What if our program takes a little bit longer to run and we have a lot of requests? We might have contention issues with multiple fibers running the same code again and again, and only one of them succeeding each time. It feels inefficient to retry our whole business logic every time.

One solution is to switch from Ref to Ref.Synchronized. Unlike Ref, Ref.Synchronized is not optimistic and adds a Semaphore of size one to prevent concurrent execution of code accessing the same reference. Another option is to use a Queue with a single fiber processing requests. A queue is particularly well-suited for asynchronous workloads (e.g., gRPC streams), but can also be used for request-response workloads (with Promise).

Let's say only a given list of players is allowed to join that game, and once a player leaves, they are not able to join again. This raises the question of where to store this data.

One approach is to put everything into GameState.

case class GameState(
  ...
  allowedPlayers: Set[UserId],
  leftPlayers: Set[UserId]
)

One problem with putting everything in the same object is that it tends to become too large, and modifying it will involve many copy operations (for example, we need to do state.copy(leftPlayers = state.leftPlayers + userId) to add a user to leftPlayers), which is not the best UX. You can write helper functions to hide the copy, but it's more boilerplate. Another issue with Ref.Synchronized specifically is that regardless of which part of the state you modify, you still need to wait on the same Semaphore.

The other approach is to split the state into different Ref.

class GameLogic(
  state: Ref[GameState],
  allowedPlayers: Ref[Set[UserId]],
  leftPlayers: Ref[Set[UserId]]
)

The problem here is that while each Ref offers atomic operations, there is no atomic operation between multiple Ref.

def join(userId: UserId): Task[Unit] =
  for {
    isAllowed   <- allowedPlayers.get.map(_.contains(userId))
    alreadyLeft <- leftPlayers.get.map(_.contains(userId))
    _           <- ZIO.when(isAllowed && !alreadyLeft)(join(userId))
  } yield ()

Do you see the problem with the code above? alreadyLeft might be false, but before the join line is executed, another fiber might have added the user to leftPlayers. Yet, we're going to proceed with join anyway!

We could introduce a Semaphore around that code, but that adds even more contention than there was already, and it feels too low-level in our code. Fortunately, there is a better option included in the ZIO library: ZSTM.

class GameLogic(
  state: TRef[GameState],
  allowedPlayers: TSet[UserId],
  leftPlayers: TSet[UserId]
)

TRef has exactly the same operators as Ref, with the only difference being that they return ZSTM instead of ZIO. What does this change? ZSTM computations can be combined together and committed all at once in a single transaction. If two transactions happen at the same time and conflict with each other, one will succeed and the other will be retried, which is why you can't run side effects in ZSTM. Similarly, if a transaction fails, nothing will be committed and the data will remain unchanged.

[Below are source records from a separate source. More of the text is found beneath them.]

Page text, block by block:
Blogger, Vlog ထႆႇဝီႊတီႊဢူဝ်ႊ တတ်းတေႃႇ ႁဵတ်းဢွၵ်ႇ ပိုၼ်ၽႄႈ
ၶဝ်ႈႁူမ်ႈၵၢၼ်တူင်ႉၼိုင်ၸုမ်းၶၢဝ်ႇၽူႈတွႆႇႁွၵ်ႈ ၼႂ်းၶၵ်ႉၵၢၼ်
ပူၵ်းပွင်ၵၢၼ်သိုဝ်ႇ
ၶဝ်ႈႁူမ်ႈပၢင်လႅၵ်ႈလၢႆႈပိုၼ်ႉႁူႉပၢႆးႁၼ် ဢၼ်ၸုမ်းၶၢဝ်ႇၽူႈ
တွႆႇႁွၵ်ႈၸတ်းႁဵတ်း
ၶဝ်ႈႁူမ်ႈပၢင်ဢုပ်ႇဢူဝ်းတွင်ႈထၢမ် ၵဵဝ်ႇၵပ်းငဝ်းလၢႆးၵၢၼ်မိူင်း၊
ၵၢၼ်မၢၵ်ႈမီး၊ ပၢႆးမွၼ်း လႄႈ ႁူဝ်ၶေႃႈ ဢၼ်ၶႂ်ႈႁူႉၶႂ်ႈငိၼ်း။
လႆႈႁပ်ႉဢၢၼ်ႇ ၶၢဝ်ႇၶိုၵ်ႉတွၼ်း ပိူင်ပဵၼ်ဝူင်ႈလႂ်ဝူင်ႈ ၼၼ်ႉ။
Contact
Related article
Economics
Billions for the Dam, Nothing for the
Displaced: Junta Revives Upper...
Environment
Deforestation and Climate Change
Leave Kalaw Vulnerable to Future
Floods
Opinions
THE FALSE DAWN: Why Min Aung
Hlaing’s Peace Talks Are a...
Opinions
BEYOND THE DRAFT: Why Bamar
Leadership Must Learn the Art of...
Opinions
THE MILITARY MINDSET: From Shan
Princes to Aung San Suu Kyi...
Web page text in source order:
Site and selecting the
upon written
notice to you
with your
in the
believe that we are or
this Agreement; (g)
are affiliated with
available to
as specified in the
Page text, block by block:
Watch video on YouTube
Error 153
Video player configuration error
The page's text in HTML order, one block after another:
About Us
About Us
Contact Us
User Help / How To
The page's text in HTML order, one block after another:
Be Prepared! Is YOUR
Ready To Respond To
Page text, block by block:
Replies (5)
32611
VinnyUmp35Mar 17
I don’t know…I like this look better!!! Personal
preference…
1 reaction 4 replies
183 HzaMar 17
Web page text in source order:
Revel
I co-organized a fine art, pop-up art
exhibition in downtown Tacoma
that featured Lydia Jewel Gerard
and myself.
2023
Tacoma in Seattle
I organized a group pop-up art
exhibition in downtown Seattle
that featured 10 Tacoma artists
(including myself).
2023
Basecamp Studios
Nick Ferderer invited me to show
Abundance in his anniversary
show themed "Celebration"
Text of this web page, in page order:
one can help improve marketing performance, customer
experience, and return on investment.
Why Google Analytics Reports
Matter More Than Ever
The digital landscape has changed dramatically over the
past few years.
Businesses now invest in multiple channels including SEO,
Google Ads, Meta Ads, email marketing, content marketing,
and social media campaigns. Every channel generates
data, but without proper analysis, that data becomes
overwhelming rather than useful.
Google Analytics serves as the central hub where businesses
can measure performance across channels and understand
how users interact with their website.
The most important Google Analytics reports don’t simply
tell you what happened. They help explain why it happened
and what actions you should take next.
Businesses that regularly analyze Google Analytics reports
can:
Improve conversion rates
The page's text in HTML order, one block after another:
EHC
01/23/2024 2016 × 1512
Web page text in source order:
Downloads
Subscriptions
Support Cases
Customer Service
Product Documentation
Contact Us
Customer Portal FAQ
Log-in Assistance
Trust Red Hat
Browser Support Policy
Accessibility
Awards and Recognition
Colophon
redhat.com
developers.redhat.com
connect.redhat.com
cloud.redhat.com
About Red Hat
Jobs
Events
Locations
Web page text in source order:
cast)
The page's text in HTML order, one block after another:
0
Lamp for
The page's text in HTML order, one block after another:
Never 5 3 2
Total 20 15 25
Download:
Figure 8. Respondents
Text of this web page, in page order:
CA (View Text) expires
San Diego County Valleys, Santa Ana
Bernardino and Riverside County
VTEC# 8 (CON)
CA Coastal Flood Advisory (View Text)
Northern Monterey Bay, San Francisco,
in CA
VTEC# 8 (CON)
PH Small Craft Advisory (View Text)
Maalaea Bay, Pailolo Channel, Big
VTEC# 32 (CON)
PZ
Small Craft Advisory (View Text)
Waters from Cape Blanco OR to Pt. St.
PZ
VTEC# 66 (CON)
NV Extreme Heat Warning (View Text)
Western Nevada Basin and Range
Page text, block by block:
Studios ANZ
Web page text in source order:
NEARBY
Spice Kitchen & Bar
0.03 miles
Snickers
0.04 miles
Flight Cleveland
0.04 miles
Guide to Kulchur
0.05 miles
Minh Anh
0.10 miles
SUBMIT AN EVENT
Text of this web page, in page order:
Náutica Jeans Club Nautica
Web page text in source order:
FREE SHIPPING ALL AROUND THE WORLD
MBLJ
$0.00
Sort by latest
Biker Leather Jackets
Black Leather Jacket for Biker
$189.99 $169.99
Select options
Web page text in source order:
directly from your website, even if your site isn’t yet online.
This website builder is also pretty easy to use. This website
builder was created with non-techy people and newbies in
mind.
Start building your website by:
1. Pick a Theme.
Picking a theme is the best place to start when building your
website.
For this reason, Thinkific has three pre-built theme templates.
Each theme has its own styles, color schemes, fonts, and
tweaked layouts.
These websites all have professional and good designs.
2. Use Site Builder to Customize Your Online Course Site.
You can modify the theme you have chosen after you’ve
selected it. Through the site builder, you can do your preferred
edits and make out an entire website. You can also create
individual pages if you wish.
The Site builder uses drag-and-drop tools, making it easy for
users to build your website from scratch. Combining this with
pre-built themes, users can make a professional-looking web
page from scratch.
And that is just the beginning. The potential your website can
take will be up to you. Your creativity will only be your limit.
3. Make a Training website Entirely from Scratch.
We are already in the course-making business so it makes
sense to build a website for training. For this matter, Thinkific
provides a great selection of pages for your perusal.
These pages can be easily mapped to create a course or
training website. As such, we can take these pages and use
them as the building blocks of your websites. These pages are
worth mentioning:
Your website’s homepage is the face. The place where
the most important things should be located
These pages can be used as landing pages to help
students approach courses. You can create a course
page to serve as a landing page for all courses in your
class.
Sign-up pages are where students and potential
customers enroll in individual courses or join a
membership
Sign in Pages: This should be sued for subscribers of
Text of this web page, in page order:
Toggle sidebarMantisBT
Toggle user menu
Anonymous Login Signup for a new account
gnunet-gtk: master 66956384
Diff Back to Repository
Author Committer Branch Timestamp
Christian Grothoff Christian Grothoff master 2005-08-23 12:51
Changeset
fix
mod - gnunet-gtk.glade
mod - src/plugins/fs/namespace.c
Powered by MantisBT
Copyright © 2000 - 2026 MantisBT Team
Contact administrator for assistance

Even better: structures like TSet, TMap, or TArray are specialized versions of TRef that offer convenient operators that also return ZSTM but will cause transactions to conflict only if they are accessing the same elements. This means that if a ZSTM is adding a particular key while another one is modifying another key in the same data structure, both transactions can be committed without retry, which reduces contention issues significantly.

To illustrate this, let's revisit our previous example.

def join(userId: UserId): Task[Unit] =
  ZSTM.atomically {
    for {
      isAllowed   <- allowedPlayers.contains(userId)
      alreadyLeft <- leftPlayers.contains(userId)
      _           <- ZSTM.when(isAllowed && !alreadyLeft)(join(userId))
    } yield ()
  }

First, our code became simpler because TSet has a contains method. Then, we notice the code is wrapped inside ZSTM.atomically, which can also be expressed by calling commit on the same block and turns our ZSTM into a ZIO by running the transaction. This ensures that if the same userId in allowedPlayers or leftPlayers is modified by another fiber, the transaction will be retried. It is therefore impossible to have the earlier problem where join is called while the player is in leftPlayers.

In summary, ZSTM allows us to simplify our code by avoiding the usage of copy on a large state stored in a single Ref, but also makes concurrency simpler to deal with by giving us transactions across multiple objects. Because ZSTM effects cannot have side effects (due to the fact they can be retried), they are an ideal fit for wrapping ZPure computations.

A final note on performance: while benchmarking one of my projects, I found that the current implementation of ZSTM was not as fast as expected and opened this issue. Thankfully, a large bounty was recently allocated to it and a maintainer is working on it so we can expect improvements soon! Regardless of this benchmark, I kept using it in my code because it didn't affect the overall performance in a significant way.

Side effects with ZIO

Running a ZSTM transaction returns a ZIO: we're now in the outermost layer! Here, we're allowed to run side effects. Ideally, the business logic in this part of the code should be reduced to a minimum, and we should be doing side effects only.

Examples of these side effects are:

We might need to call some external services or APIs to get some data needed to call the business logic. Or we might need to do something after that logic is executed, for example, persisting the new state to a database.
We might take advantage of the log from ZPure to forward responses to clients using a Hub or publish events to a Queue that will trigger additional processing.

You might have recognized the distinction between orchestration and choreography. In practice, both flows are useful and can be combined depending on the use case.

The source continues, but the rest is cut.